Jentschura D, Winkler M, Strohmeier N, Rumstadt B, Hagmüller E
Department of Surgery, Faculty for Clinical Medicine Mannheim, University of Heidelberg.
Hepatogastroenterology. 1997 Jul-Aug;44(16):1137-42.
BACKGROUND/AIMS: Quality-of-Life has become an increasingly important factor for long term survivors after surgery for gastric cancer. Quality-of Life also includes social and psychological aspects. Many gastric carcinomas are located in the distal two thirds of the stomach. In these cases, a subtotal gastric resection may be adequate if a proximal safety margin of 5 cm in intestinal type tumors according to Laurén and 10 cm in diffuse type cancers respectively can be achieved. On the other hand total gastrectomy "de principe" has been advocated for all gastric malignancies because of high local recurrence rates after subtotal resection. The aim of the present study was to assess the Quality-of-Life in long term survivors after resection for gastric cancer comparing subtotal gastric resection with total gastrectomy.
One hundred ninety-five patients were examined with the Gastrointestinal Quality-of-Life-Index (GLQI). Hard clinical data such as postoperative weight loss, frequency of daily meals and bowel emptying were evaluated. One hundred five patients were submitted for total gastrectomy and in 90 patients a subtotal gastric resection was performed. None of the patients had clinical, radiological or endoscopic evidence of recurrence.

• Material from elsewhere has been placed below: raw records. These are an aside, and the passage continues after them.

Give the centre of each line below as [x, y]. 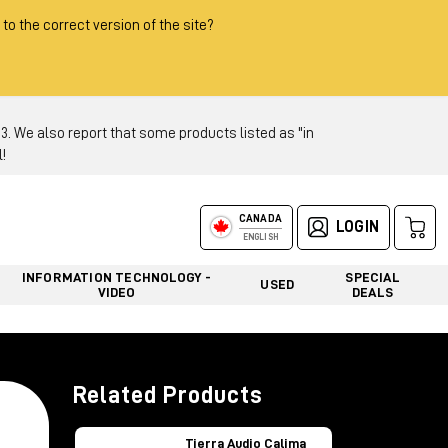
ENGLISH [260, 237]
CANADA [260, 218]
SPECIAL [372, 276]
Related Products [168, 395]
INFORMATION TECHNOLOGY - [116, 276]
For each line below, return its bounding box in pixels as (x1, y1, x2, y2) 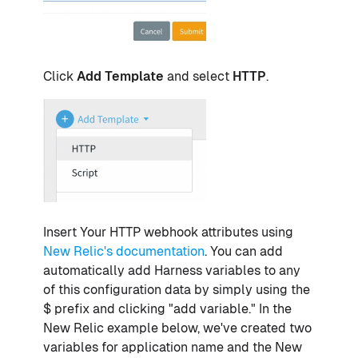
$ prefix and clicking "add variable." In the (43, 301, 292, 317)
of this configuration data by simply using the (43, 282, 310, 298)
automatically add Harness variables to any (43, 263, 300, 279)
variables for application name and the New (43, 340, 302, 356)
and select (167, 69, 233, 85)
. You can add (205, 244, 283, 260)
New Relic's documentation (43, 244, 205, 260)
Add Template (77, 69, 167, 85)
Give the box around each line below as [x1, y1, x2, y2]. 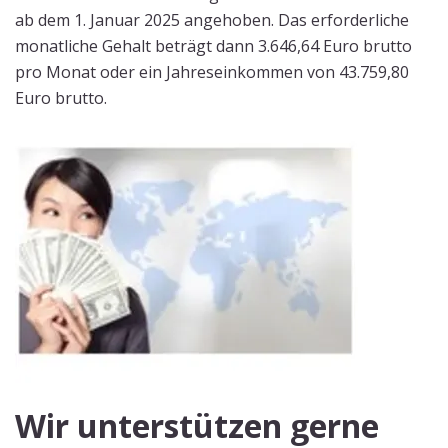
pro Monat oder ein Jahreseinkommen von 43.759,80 [15, 61, 409, 83]
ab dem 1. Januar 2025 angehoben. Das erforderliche [15, 9, 409, 31]
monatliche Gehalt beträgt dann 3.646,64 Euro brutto [15, 35, 412, 57]

After subtotal gastric resection, patients achieved statistically significant better scores concerning disease/therapy-related symptoms, physical functions resulting in a better overall score (p < 0.02). Following subtotal resection, patients had a significantly lower weight loss compared to patients after total gastrectomy (p < 0.02), a smaller number of daily meals (p < 0.001) and a lower frequency of bowel emptying/day (p = 0.031). There was no statistically significant difference in emotional status or social activities showing a similar acceptance of disease and therapy in both groups.
In those cases where an adequate proximal safety margin can be achieved by a subtotal gastric resection, this procedure is preferable to a total gastrectomy. However preservation of the gastric stump should never be allowed to compromise oncological radicality.
背景/目的:生活质量已成为胃癌手术后长期存活者日益重要的因素。生活质量还包括社会和心理方面。许多胃癌位于胃的远端三分之二。在这些情况下,如果根据劳伦分类,肠型肿瘤近端安全切缘达到5厘米,弥漫型癌达到10厘米,次全胃切除术可能就足够了。另一方面,由于次全切除术后局部复发率高,一直有人主张对所有胃恶性肿瘤“原则上”行全胃切除术。本研究的目的是比较次全胃切除术和全胃切除术,评估胃癌切除术后长期存活者的生活质量。
用胃肠道生活质量指数(GLQI)对195例患者进行检查。评估术后体重减轻、每日进餐次数和肠道排空等硬临床数据。105例患者接受了全胃切除术,90例患者进行了次全胃切除术。所有患者均无临床、放射学或内镜检查复发证据。
次全胃切除术后,患者在疾病/治疗相关症状、身体功能方面的得分在统计学上显著更高,总体得分更好(p<0.02)。次全切除术后,患者体重减轻明显低于全胃切除术后患者(p<0.02),每日进餐次数更少(p<0.001),每天肠道排空频率更低(p=0.031)。两组在情绪状态或社会活动方面无统计学显著差异,对疾病和治疗的接受程度相似。
在次全胃切除术能够获得足够近端安全切缘的情况下,该手术比全胃切除术更可取。然而,绝不能因保留胃残端而影响肿瘤根治性。